There had been signs there all along. Avery had been eerily familiar when I met him on the air-tram. But I had dismissed it instead of making the connection to the little boy I had once seen with his father on one of the rare occasions when I had visited my dad at the plant. Avery had even introduced himself as a scoundrel at heart; I had laughed it off as a joke.

But even after that there had been little things that should have raised suspicion or alarm. I had chosen to ignore them as well. Like when he knew I had always been at the top of my class. He had once said, “I’ve always loved you, since before I was old enough to know what love was.” And then there was the time I realized he had used Camille’s name when I was pretty sure I had never told it to him.

And every time I had found a way to dismiss my worries.

I wrapped my arms around myself and watched the rest of the recording. If there were any more devastating revelations to be learned, I might as well learn them now when there was no possible way I could feel any more distraught.
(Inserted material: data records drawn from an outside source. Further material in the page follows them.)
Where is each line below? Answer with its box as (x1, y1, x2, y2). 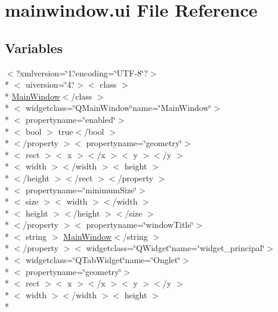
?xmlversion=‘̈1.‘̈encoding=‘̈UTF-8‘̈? (16, 66, 148, 79)
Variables (5, 38, 63, 57)
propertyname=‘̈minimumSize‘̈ (25, 183, 137, 196)
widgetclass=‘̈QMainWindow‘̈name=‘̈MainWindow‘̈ (25, 101, 212, 114)
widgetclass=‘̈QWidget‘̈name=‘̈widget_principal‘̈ (86, 242, 265, 254)
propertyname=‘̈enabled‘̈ (25, 113, 116, 125)
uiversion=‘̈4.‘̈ (25, 78, 75, 91)
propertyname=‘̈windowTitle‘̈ (86, 218, 194, 231)
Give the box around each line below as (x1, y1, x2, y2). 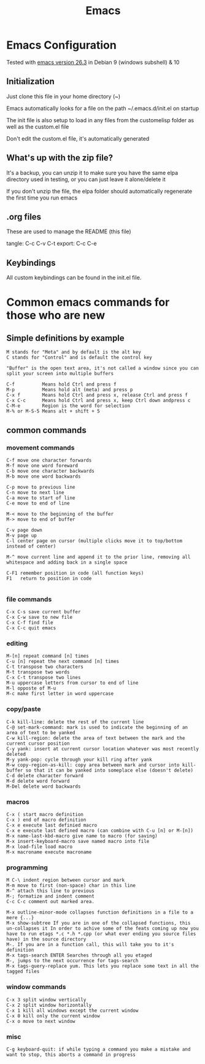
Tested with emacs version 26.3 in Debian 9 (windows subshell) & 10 (6, 58, 180, 66)
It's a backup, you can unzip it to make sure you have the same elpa (6, 169, 179, 176)
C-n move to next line (6, 489, 64, 495)
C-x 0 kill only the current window (6, 1012, 100, 1019)
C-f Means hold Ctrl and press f (6, 381, 117, 387)
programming (6, 863, 48, 872)
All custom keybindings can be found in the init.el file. (6, 274, 142, 281)
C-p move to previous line (6, 484, 75, 490)
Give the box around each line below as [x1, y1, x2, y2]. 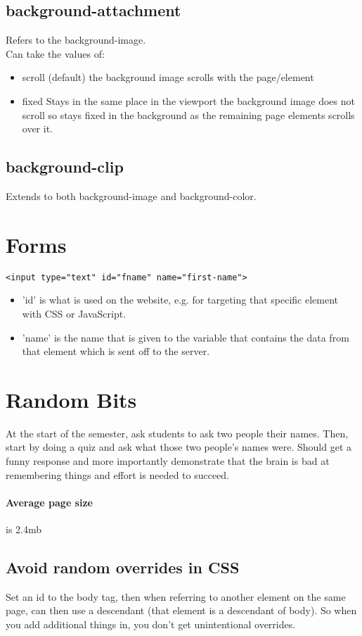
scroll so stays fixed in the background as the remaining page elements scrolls [22, 107, 355, 122]
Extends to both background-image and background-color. [6, 188, 257, 203]
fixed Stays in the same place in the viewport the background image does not [22, 93, 355, 108]
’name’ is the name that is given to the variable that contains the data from [22, 330, 349, 344]
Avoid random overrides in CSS [6, 556, 240, 578]
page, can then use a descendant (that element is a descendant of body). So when [6, 603, 357, 618]
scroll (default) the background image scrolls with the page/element [22, 70, 314, 85]
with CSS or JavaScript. [22, 306, 127, 320]

In the end there was nothing else to be found – at least not on the recording. I wrapped my arms around myself and stared blankly at the wall as I replayed all the painful scenes over and over in my head. I was still in this catatonic state when Wendy finally arrived home.

I was in no state to tell her what was wrong, so I showed her the footage. She wrapped her arms around me and shared my horror and shock. She had never liked Avery, but had never imagined him to be half the monster he really was.